## Task prompt:
A faithful copy is needed of the lines below from the one with "Where would you" up to and including the one with "Újabb öt évre dr. Túrós András"; set it down with no pictures and no other lines.

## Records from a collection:
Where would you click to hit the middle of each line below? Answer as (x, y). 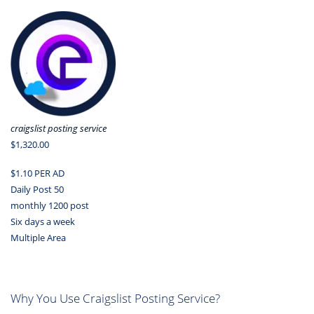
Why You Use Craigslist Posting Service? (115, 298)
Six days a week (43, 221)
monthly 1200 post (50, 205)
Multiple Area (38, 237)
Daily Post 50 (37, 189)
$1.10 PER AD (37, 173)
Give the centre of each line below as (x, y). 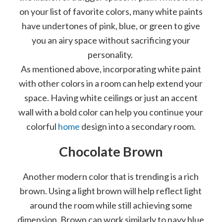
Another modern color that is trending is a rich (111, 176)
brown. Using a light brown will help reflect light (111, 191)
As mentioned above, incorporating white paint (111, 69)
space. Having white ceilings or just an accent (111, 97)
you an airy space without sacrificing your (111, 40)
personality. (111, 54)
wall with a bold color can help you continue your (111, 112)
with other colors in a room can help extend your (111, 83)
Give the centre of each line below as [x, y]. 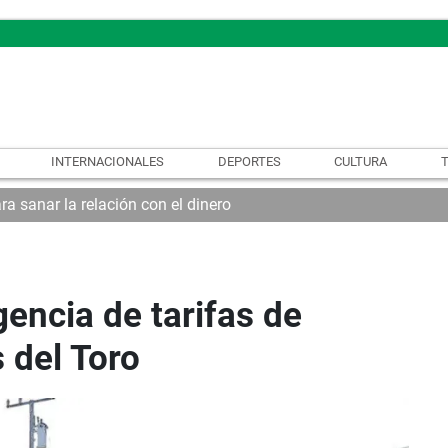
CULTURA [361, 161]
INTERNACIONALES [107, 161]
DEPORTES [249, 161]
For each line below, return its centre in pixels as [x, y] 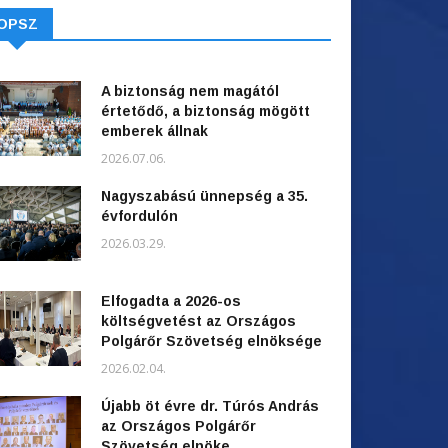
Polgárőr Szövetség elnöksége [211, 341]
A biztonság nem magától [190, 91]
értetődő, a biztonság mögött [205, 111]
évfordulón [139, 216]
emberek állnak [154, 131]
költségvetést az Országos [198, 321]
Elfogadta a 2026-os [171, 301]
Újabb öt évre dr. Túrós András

--

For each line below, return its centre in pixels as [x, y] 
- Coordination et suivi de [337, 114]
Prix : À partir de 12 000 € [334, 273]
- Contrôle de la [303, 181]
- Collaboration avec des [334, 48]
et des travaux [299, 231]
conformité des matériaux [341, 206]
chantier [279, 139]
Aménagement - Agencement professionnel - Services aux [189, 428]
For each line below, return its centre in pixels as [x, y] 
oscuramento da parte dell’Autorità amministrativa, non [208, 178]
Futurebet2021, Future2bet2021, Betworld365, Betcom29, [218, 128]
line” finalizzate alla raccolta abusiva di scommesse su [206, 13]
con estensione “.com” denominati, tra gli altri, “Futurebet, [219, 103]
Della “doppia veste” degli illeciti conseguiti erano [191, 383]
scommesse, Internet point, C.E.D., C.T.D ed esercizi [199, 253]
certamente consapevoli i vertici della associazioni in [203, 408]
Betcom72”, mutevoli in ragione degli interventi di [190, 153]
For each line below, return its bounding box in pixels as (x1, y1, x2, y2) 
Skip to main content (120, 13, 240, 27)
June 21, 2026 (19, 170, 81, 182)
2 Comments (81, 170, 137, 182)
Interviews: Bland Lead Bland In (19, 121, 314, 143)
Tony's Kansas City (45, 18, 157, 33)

## Answer area:
Where would you click to hit the middle of each line below? Answer as (x, y). 
Why You Use Craigslist Posting Service? (115, 298)
Six days a week (43, 221)
monthly 1200 post (50, 205)
Multiple Area (38, 237)
Daily Post 50 (37, 189)
$1.10 PER AD (37, 173)
Give the centre of each line below as (x, y). 
Another modern color that is trending is a rich (111, 176)
brown. Using a light brown will help reflect light (111, 191)
As mentioned above, incorporating white paint (111, 69)
space. Having white ceilings or just an accent (111, 97)
you an airy space without sacrificing your (111, 40)
personality. (111, 54)
wall with a bold color can help you continue your (111, 112)
with other colors in a room can help extend your (111, 83)
Give the centre of each line below as [x, y]. 
CULTURA [361, 161]
INTERNACIONALES [107, 161]
DEPORTES [249, 161]
For each line below, return its centre in pixels as [x, y] 
Polgárőr Szövetség elnöksége [211, 341]
A biztonság nem magától [190, 91]
értetődő, a biztonság mögött [205, 111]
évfordulón [139, 216]
emberek állnak [154, 131]
költségvetést az Országos [198, 321]
Elfogadta a 2026-os [171, 301]
Újabb öt évre dr. Túrós András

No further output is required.